Given data: Begin

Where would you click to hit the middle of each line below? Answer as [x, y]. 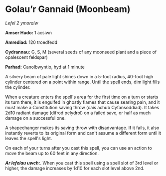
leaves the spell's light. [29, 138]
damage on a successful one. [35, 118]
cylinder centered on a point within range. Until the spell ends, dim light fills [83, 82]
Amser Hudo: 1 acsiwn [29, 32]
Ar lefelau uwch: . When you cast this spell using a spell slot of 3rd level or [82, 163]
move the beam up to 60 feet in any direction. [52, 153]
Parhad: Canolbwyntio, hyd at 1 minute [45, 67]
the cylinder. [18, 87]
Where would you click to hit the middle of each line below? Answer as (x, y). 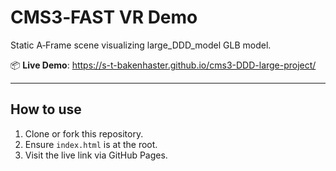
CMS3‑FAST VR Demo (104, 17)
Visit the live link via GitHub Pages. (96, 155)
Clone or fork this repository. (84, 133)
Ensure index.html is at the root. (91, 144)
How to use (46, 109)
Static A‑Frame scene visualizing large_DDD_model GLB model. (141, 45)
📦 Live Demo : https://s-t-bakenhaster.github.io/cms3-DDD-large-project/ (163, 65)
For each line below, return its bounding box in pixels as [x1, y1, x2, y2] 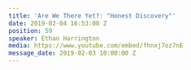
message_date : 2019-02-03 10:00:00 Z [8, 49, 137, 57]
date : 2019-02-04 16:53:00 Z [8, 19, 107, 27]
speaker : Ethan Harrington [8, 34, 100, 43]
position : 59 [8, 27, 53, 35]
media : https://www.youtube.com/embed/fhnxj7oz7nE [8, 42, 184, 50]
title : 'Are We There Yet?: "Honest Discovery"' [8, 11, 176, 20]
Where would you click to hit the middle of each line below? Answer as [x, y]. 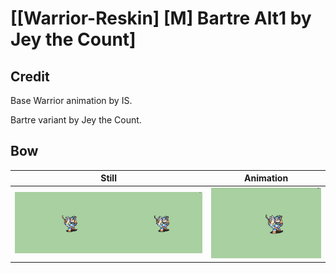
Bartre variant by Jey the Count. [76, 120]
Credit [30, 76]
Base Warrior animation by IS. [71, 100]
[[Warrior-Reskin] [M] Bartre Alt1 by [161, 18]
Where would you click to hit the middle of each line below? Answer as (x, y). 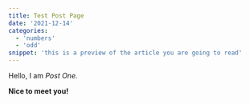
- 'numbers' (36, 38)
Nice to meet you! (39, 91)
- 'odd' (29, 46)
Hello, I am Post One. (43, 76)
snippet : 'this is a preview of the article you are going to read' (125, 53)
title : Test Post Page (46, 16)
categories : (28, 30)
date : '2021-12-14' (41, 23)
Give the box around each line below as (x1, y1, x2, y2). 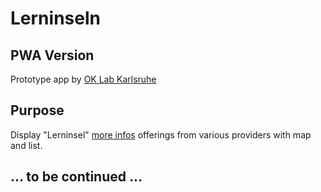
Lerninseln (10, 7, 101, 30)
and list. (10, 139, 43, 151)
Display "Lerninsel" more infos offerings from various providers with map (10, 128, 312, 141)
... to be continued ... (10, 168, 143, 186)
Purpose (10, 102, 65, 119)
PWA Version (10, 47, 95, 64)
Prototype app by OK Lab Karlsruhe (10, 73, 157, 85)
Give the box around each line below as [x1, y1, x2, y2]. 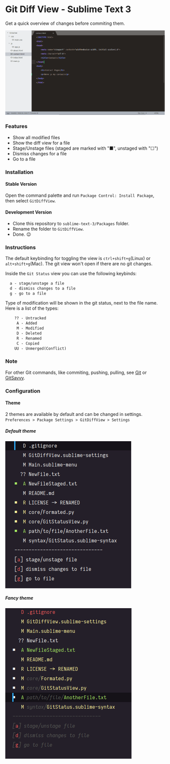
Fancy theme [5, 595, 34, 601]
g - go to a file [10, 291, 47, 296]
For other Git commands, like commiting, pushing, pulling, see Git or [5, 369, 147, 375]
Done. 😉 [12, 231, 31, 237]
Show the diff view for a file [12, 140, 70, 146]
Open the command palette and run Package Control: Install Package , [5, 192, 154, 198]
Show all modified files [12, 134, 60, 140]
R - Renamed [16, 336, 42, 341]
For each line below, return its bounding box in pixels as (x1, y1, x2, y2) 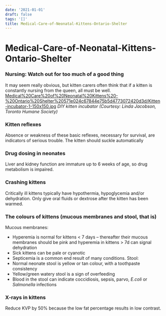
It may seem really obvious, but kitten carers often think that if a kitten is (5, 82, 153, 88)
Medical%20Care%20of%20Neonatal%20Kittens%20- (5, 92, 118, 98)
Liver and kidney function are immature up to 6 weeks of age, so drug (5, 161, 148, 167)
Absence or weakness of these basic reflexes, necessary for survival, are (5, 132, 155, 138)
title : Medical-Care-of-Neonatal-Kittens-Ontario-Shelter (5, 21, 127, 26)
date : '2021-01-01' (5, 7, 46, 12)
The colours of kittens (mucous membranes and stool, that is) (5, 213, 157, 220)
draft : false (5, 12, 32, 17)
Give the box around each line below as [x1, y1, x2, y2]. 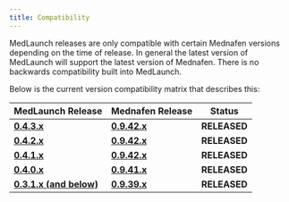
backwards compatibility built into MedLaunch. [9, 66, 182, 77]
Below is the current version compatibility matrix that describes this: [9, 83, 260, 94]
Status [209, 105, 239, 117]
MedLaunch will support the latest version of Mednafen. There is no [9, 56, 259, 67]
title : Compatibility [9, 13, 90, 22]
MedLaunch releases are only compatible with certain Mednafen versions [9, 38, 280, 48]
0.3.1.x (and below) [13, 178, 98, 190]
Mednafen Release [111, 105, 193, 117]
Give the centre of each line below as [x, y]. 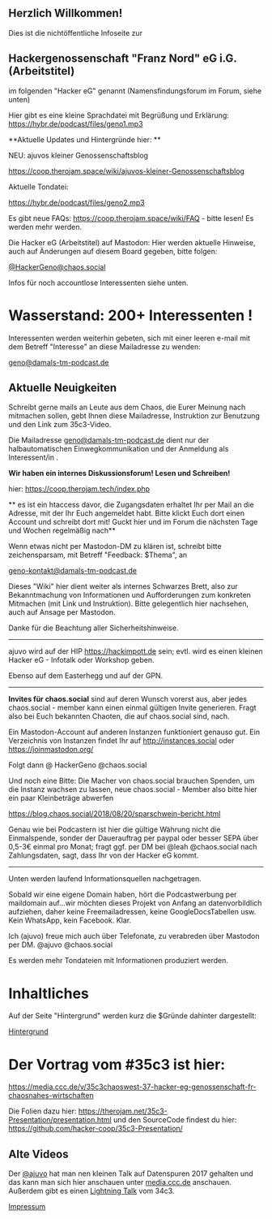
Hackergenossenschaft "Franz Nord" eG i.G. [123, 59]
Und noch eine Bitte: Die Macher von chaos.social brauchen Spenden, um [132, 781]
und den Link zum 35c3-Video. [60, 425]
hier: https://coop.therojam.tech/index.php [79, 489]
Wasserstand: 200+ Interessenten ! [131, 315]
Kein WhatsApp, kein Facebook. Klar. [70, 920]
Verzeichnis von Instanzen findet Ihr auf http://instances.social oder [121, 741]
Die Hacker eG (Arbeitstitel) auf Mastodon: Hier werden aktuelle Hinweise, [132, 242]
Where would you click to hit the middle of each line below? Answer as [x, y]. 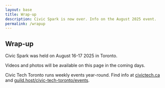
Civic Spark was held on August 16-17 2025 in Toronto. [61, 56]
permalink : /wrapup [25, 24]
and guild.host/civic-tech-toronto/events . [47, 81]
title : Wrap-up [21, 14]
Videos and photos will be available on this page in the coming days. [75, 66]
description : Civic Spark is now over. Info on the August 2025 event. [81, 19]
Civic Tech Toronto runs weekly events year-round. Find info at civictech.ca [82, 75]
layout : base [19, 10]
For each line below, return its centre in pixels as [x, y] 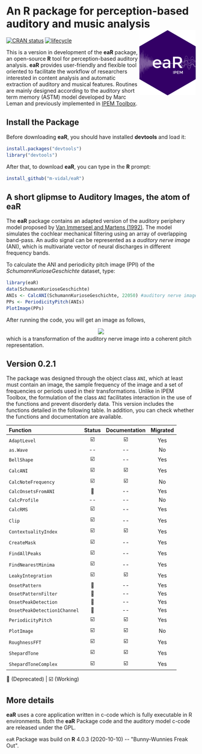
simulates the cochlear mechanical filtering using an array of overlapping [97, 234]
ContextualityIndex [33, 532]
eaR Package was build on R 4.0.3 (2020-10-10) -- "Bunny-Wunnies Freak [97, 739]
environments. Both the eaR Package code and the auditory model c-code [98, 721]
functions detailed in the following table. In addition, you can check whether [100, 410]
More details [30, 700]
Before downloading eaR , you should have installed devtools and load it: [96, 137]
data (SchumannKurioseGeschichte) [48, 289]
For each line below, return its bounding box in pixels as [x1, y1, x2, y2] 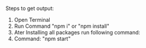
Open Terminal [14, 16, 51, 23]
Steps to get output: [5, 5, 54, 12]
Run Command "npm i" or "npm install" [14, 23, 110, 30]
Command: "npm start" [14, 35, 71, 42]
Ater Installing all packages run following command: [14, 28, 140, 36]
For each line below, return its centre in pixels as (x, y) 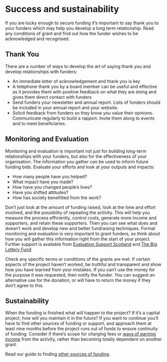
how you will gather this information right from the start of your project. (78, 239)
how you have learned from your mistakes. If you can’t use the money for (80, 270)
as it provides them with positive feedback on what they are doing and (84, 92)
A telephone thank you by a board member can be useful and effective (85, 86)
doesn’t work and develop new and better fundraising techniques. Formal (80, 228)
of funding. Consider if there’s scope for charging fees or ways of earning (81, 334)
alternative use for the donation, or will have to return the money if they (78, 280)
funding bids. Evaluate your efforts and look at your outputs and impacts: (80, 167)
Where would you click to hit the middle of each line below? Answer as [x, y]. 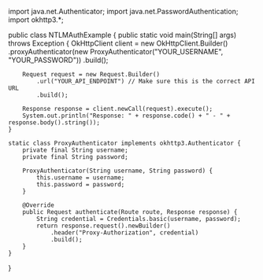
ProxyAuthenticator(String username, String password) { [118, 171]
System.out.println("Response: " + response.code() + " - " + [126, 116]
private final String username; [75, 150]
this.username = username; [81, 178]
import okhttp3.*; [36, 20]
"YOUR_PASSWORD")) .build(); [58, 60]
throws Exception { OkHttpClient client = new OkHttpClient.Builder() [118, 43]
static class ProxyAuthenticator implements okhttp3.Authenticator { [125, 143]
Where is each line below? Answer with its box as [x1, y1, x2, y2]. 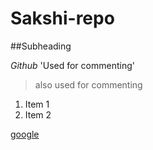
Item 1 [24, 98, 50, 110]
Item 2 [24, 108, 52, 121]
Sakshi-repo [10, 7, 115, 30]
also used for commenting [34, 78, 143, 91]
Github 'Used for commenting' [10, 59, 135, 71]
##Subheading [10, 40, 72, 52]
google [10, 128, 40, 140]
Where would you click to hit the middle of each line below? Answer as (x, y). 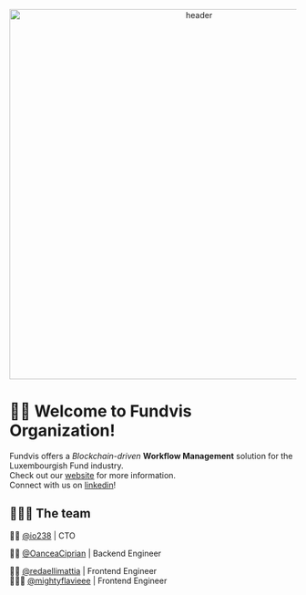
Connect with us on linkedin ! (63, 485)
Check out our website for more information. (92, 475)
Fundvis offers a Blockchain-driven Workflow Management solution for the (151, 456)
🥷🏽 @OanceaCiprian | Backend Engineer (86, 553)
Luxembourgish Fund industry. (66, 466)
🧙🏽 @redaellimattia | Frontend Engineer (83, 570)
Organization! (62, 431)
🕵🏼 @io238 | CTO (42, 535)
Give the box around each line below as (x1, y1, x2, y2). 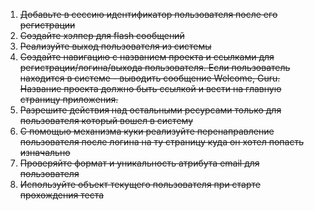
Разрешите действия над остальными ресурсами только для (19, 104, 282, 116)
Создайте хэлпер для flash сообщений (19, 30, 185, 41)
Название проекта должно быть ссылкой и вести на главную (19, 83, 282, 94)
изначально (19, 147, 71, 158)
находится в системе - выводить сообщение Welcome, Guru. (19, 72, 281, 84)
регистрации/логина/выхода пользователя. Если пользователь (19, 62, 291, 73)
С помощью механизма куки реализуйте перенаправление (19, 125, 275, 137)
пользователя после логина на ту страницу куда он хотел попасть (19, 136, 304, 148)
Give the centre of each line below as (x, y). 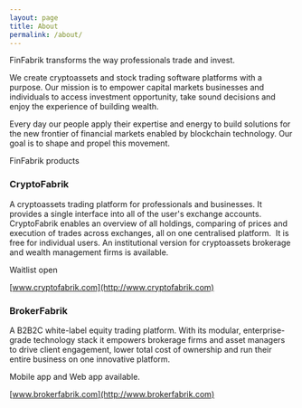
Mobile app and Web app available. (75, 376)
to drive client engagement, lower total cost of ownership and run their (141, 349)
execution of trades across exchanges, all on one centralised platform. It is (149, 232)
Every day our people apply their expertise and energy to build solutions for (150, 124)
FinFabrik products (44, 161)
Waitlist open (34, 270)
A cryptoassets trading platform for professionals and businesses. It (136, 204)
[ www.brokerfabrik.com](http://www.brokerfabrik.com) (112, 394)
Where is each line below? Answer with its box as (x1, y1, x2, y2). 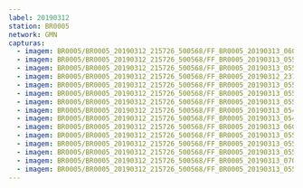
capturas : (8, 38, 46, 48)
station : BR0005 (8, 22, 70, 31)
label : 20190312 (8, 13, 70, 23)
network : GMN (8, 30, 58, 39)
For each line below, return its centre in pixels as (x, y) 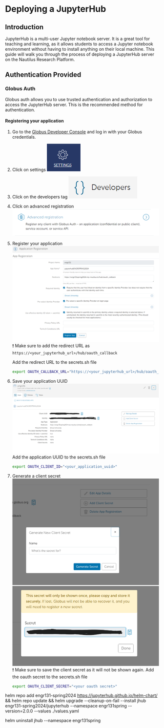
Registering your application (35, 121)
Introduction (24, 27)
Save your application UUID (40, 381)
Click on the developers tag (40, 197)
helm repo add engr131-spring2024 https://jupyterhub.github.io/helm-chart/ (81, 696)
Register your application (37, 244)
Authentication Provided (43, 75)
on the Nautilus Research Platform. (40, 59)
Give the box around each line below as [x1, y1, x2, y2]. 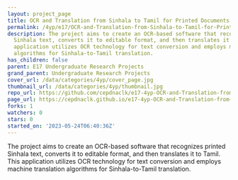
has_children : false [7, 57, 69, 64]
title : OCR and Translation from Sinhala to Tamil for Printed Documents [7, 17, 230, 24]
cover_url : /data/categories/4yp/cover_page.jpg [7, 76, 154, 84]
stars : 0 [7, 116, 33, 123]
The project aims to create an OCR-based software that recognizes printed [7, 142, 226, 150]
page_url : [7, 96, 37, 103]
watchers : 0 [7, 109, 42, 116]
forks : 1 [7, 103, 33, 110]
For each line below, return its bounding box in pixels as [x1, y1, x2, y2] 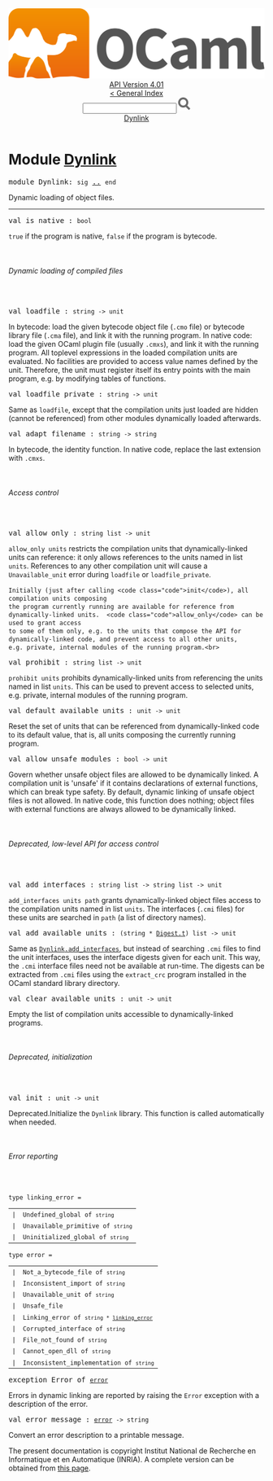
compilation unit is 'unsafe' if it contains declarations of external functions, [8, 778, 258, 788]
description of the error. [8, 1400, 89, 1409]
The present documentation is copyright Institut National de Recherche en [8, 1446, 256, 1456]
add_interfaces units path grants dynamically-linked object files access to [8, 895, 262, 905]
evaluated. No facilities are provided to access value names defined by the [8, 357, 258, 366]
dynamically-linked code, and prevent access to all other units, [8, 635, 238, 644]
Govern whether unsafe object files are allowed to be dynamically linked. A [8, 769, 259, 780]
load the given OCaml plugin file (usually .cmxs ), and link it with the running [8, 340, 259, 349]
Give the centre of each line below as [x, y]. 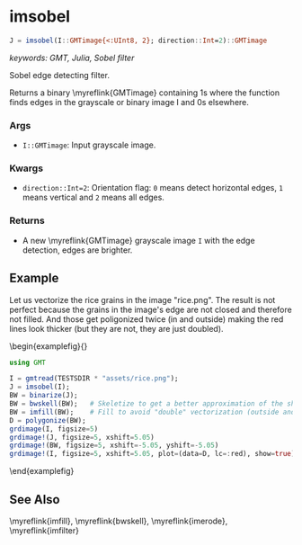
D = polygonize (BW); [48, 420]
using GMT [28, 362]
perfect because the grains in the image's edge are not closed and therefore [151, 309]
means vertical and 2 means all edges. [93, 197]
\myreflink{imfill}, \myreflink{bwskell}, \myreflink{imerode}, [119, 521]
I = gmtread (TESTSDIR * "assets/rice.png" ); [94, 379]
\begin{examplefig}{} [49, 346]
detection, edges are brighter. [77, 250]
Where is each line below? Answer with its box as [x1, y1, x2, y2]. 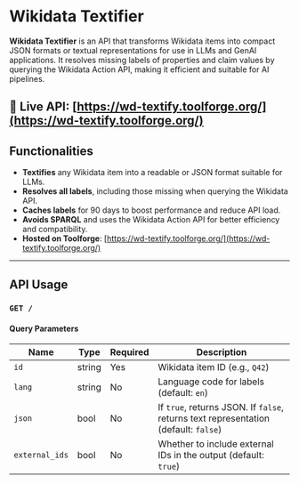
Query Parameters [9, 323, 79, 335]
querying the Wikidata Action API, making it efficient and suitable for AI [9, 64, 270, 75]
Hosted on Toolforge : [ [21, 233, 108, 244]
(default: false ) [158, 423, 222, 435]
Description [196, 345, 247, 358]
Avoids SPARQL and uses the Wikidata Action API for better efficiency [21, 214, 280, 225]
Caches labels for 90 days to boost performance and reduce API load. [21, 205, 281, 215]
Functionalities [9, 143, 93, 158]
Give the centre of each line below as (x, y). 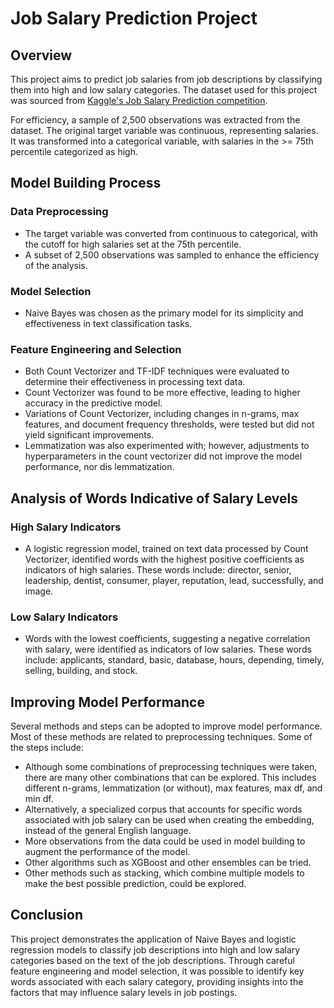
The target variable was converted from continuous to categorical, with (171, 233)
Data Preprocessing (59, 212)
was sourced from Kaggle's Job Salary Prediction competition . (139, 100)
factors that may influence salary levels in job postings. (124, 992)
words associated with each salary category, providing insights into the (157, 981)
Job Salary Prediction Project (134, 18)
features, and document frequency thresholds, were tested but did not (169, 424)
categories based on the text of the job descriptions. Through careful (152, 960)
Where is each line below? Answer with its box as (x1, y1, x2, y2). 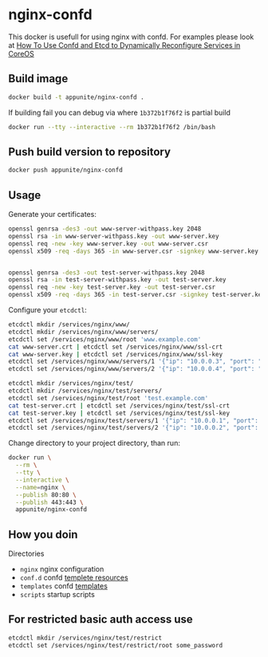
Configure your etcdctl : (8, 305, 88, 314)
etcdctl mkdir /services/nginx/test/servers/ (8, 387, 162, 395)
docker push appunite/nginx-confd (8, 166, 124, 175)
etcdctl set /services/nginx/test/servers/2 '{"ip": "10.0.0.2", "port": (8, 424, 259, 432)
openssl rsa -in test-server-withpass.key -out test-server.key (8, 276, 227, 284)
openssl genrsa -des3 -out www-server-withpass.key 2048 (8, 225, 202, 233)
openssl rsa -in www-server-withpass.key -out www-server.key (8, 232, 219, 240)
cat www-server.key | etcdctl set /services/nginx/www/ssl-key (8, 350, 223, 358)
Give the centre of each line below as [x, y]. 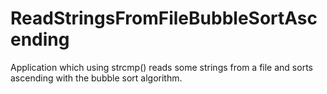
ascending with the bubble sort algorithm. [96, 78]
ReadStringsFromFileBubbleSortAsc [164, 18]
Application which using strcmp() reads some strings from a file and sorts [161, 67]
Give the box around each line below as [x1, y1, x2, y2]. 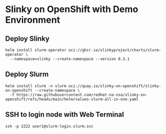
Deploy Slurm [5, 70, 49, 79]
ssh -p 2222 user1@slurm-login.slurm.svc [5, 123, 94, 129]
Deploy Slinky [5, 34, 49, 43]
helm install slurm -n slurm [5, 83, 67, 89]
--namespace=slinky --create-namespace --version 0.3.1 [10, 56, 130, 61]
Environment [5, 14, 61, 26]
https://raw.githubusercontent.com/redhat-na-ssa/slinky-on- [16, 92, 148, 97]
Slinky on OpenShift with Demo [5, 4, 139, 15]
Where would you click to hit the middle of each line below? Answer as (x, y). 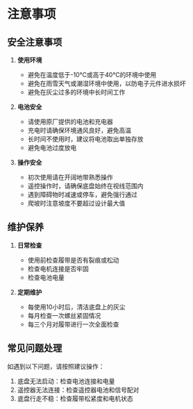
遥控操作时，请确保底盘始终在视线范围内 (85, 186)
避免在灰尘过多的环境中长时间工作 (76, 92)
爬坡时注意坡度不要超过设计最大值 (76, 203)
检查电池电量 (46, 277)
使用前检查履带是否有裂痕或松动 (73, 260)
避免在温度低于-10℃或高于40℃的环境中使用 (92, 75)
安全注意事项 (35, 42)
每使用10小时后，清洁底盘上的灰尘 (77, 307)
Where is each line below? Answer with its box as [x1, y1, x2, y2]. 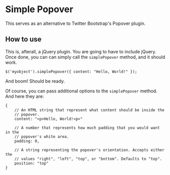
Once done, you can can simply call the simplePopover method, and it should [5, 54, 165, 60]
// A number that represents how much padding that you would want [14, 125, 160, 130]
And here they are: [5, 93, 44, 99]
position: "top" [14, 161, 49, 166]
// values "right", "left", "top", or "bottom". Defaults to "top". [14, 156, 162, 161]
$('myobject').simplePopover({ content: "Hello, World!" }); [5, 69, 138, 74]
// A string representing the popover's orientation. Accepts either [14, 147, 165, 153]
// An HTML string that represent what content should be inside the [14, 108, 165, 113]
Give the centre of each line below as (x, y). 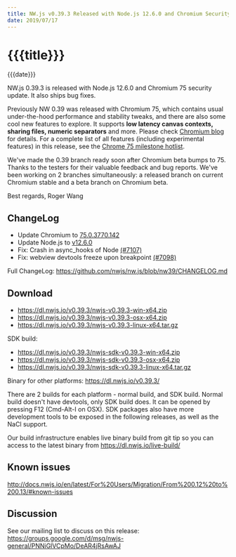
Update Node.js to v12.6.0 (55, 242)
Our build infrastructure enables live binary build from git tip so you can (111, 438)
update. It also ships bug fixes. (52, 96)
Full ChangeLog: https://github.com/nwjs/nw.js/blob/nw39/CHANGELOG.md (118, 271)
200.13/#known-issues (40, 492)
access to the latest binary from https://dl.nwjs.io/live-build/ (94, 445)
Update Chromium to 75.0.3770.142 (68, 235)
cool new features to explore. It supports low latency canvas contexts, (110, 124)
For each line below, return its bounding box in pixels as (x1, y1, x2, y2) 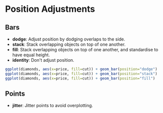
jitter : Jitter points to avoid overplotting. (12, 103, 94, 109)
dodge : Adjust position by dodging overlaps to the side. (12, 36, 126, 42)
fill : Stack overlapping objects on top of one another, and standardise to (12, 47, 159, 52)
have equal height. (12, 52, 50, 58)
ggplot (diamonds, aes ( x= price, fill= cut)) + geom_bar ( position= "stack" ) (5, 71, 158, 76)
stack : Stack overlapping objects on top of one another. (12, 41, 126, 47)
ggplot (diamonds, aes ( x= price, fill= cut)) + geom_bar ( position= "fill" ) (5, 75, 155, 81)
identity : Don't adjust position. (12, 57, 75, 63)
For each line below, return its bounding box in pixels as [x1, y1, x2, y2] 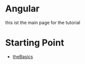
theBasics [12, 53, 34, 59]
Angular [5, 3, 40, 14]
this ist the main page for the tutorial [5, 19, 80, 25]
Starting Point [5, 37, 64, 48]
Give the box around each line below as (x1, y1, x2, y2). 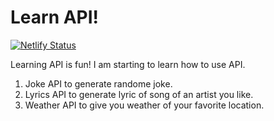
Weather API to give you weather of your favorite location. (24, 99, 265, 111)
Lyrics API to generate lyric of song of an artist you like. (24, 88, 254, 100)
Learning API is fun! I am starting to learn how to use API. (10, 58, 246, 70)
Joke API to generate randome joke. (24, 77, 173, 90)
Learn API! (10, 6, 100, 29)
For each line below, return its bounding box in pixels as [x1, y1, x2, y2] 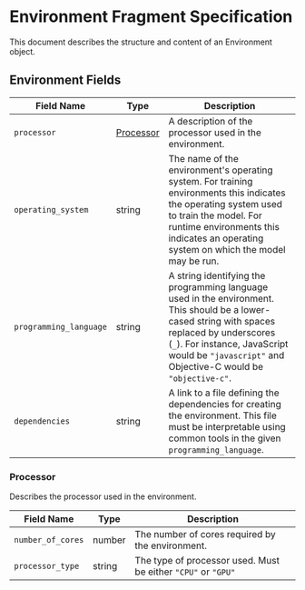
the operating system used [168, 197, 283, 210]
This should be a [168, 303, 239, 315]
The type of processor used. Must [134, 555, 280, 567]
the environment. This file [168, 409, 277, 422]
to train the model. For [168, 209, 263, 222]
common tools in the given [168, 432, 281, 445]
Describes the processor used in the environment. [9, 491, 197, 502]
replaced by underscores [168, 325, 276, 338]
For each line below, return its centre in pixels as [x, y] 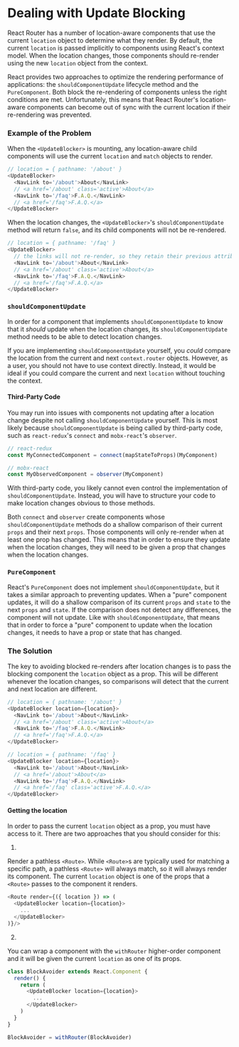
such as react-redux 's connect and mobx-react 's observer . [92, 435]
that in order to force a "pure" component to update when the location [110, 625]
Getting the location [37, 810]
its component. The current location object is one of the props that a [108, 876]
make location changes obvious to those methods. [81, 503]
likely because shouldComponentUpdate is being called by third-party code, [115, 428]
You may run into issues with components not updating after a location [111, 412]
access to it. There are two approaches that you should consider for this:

Given data: End

### [Required work]
Go through the listing above and find each line that contains "create", then copy it.

### [Answer for this exercise]
The project aims to create an OCR-based software that recognizes printed [7, 142, 226, 150]
--namespace=slinky --create-namespace --version 0.3.1 [10, 56, 130, 61]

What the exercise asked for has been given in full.